Where an entry holds an image, skip the image but reproduce the rest word for word.

Dataset records

* * * * * * *

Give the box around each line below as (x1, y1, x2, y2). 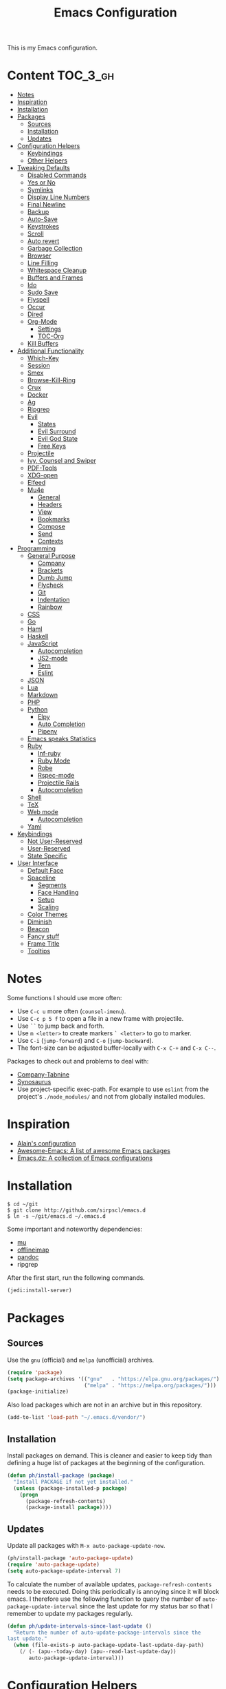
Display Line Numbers (27, 193, 91, 201)
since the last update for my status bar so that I (79, 1602, 213, 1610)
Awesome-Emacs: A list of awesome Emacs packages (16, 1147, 170, 1154)
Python (27, 705, 48, 714)
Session (27, 362, 50, 370)
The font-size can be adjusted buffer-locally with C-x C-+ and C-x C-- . (16, 1044, 216, 1052)
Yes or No (27, 178, 56, 187)
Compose (37, 522, 65, 531)
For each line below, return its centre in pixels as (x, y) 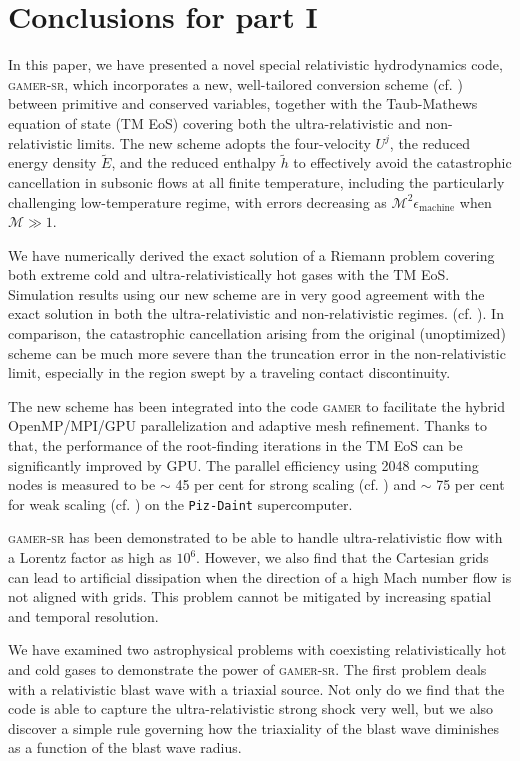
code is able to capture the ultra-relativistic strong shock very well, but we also (251, 708)
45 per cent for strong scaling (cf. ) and (296, 484)
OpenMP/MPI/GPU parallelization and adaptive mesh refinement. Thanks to (247, 425)
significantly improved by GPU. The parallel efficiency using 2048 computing (243, 464)
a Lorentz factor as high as (90, 557)
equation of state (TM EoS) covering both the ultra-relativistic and (214, 122)
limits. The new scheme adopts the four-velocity (223, 142)
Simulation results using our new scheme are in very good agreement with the (246, 293)

* * * * * * *

Result of this task »
Give the box around each line below as (x1, y1, x2, y2). 
Display Line Numbers (27, 193, 91, 201)
since the last update for my status bar so that I (79, 1602, 213, 1610)
Awesome-Emacs: A list of awesome Emacs packages (16, 1147, 170, 1154)
Python (27, 705, 48, 714)
Session (27, 362, 50, 370)
The font-size can be adjusted buffer-locally with C-x C-+ and C-x C-- . (16, 1044, 216, 1052)
Yes or No (27, 178, 56, 187)
Compose (37, 522, 65, 531)
For each line below, return its centre in pixels as (x, y) 
code is able to capture the ultra-relativistic strong shock very well, but we also (251, 708)
45 per cent for strong scaling (cf. ) and (296, 484)
OpenMP/MPI/GPU parallelization and adaptive mesh refinement. Thanks to (247, 425)
significantly improved by GPU. The parallel efficiency using 2048 computing (243, 464)
a Lorentz factor as high as (90, 557)
equation of state (TM EoS) covering both the ultra-relativistic and (214, 122)
limits. The new scheme adopts the four-velocity (223, 142)
Simulation results using our new scheme are in very good agreement with the (246, 293)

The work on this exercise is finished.